One of the fruits of the Industrial Revolution—with its focusing of the human mind on mechanisms and the interplay of gears and levers, cause and effect—has been the growth of our understanding of this mysterious property, the system relating various things into a working whole. To the antique mind, things stood alone: the horse in the field, the grass under its hooves, the clouds in the sky above. It takes a modern mind to see the clouds as bringers of rain, which makes the grass grow long, which supports the horse, whose droppings enrich the grass. The elements were there for an ancient mind to notice, but the systemic relationships—the inputs, outputs, and feedback mechanisms—were not conventionally remarked.

You can see this kind of antique thinking in the Biblical story of Genesis. God calls forth each animal in isolation, and Adam names it: “horse” over here, “cow” over there. To the eye of even the most primitive Biblical writer, the similarities of these animals in terms of basics like nutritional requirements, herd nature, and—if he or she ever visited a butcher shop—physical structure would have been apparent. To anyone who examined bones, the similarities in skeletal structure among horses, dogs, and humans should be immediately apparent. And yet the ancient mind conceived of these as wholly separate beings. It took the inventive mind of a 19th-century scientist—Darwin, of course, but also other scientists who were writing at the time—to suspect the familial ties between these separate animals through the vast systemic enterprise we call evolution.5

As I grew up from seeing a model ship as an isolated object and began to understand it as a human-mechanical system, so our machine culture has advanced from seeing objects and elements, such as individuals, companies, societies, and nations, in their splendid isolation and moved toward understanding, describing, and beginning to preserve and even manipulate the invisible forces—the inputs, outputs, and feedback mechanisms—that bind them into a working world.

We are no longer, in our technology and thinking, dealing primarily with things but with relationships.

1. If you don’t know this author, go to W. W. Norton’s Patrick O’Brian site immediately. Someone once called him “Jane Austen at sea,” and his knowledge of early 19th-century naval life is voluminous as well as entertaining.

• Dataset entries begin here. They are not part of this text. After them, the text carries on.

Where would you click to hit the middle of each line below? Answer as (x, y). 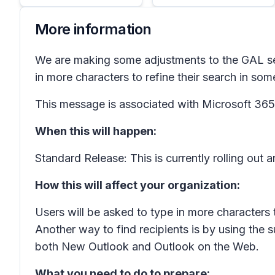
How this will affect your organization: (137, 185)
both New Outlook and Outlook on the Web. (149, 246)
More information (93, 29)
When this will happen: (96, 131)
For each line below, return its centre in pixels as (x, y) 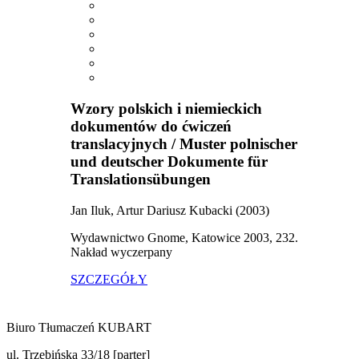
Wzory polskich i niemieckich (166, 108)
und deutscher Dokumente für (169, 161)
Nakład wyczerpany (121, 252)
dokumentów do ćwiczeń (151, 126)
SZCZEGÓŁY (109, 279)
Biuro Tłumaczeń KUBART (79, 327)
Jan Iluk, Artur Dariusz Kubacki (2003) (170, 210)
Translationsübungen (141, 179)
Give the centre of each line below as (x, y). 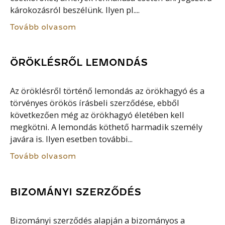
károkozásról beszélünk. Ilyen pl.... (75, 10)
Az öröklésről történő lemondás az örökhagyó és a (107, 91)
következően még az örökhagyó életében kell (97, 115)
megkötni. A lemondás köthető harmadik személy (106, 127)
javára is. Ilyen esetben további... (72, 139)
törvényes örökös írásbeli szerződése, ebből (95, 103)
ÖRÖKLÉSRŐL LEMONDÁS (79, 63)
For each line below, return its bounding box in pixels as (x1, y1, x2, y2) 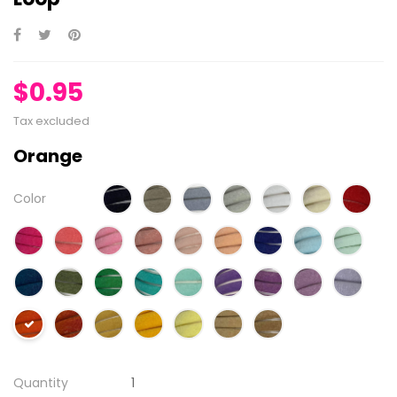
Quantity (13, 374, 68, 393)
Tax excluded (13, 113, 90, 130)
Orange (13, 144, 82, 169)
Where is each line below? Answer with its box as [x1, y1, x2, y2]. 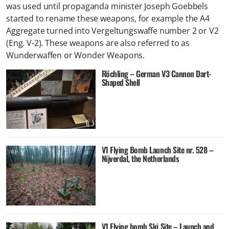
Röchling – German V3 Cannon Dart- [101, 67, 211, 80]
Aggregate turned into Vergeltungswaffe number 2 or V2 [6, 25, 219, 37]
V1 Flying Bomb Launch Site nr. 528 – [101, 144, 214, 156]
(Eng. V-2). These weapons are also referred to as [6, 37, 190, 49]
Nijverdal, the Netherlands [101, 152, 179, 165]
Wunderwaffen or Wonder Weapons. [6, 50, 145, 61]
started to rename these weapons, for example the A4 [6, 13, 210, 25]
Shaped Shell [101, 76, 140, 89]
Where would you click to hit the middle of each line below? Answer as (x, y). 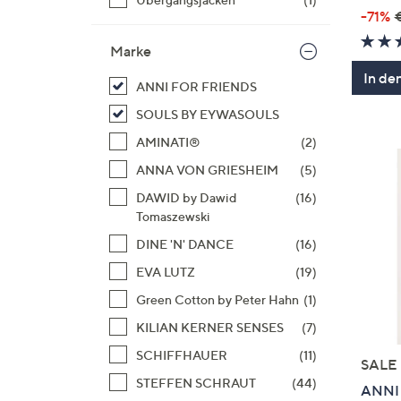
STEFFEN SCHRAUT (196, 383)
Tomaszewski (173, 216)
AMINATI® (168, 142)
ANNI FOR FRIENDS (196, 86)
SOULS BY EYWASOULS (208, 114)
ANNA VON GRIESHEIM (207, 170)
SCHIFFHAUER (182, 355)
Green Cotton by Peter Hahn (218, 299)
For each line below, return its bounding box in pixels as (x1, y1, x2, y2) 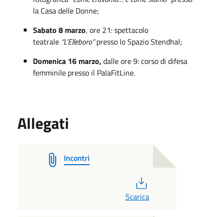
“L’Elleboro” (61, 35, 94, 47)
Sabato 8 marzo (33, 24, 86, 36)
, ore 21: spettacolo (86, 24, 148, 36)
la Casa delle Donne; (33, 4, 99, 16)
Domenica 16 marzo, (33, 55, 103, 67)
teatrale (33, 35, 61, 47)
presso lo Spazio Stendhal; (94, 35, 182, 47)
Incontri (64, 152, 90, 164)
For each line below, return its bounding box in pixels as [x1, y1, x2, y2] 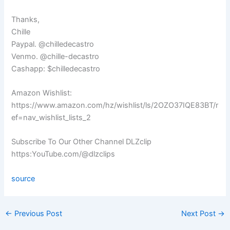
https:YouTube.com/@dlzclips [11, 149, 116, 159]
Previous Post [12, 209, 62, 218]
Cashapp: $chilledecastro [11, 64, 101, 73]
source [11, 174, 35, 184]
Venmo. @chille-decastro [11, 51, 100, 61]
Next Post [181, 209, 218, 218]
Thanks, [11, 14, 40, 24]
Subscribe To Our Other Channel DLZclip [11, 137, 152, 147]
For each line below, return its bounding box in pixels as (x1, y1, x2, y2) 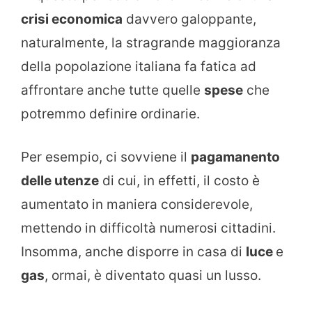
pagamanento (191, 149, 280, 166)
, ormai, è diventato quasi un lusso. (45, 267, 261, 284)
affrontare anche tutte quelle (21, 81, 204, 98)
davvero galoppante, (123, 10, 256, 27)
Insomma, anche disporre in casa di (21, 244, 246, 260)
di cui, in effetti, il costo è (99, 173, 260, 189)
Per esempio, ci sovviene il (21, 149, 191, 166)
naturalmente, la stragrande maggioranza (21, 34, 281, 51)
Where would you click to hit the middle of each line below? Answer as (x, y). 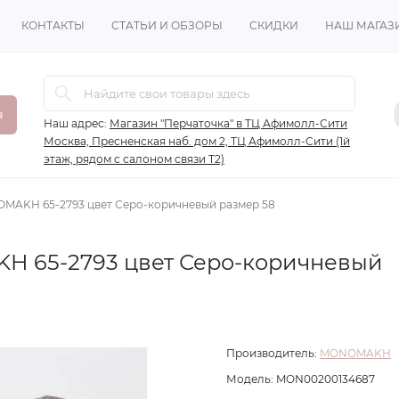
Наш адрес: (75, 123)
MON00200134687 (326, 379)
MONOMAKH (355, 353)
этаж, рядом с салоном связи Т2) (134, 159)
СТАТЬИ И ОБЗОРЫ (167, 25)
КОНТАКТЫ (53, 25)
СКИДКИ (274, 25)
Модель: (250, 379)

2. See my website page The Iron Stable.

3. Unlike many motorcyclists, I’m not a “shade tree mechanic.” I will check tire pressures, add oil when indicated, make minor adjustments, and clean and polish with a fervor. But anything mechanical or safety related, I want to have handled by a competent mechanic. Besides, just changing the oil—which means disposing of or recycling the old oil and filter—has become a major environmental hassle best left to licensed practitioners.

4. See The Economy as an Ecology from November 14, 2011.

5. Even Plato and Aristotle, reputedly the brightest minds among the Greeks, tended to see animals as static objects arising from preconceived, ideal forms—the perfect “Horse” somewhere up beyond the sky—rather than as the developmental projects of a natural world evolving in response to changing environmental conditions.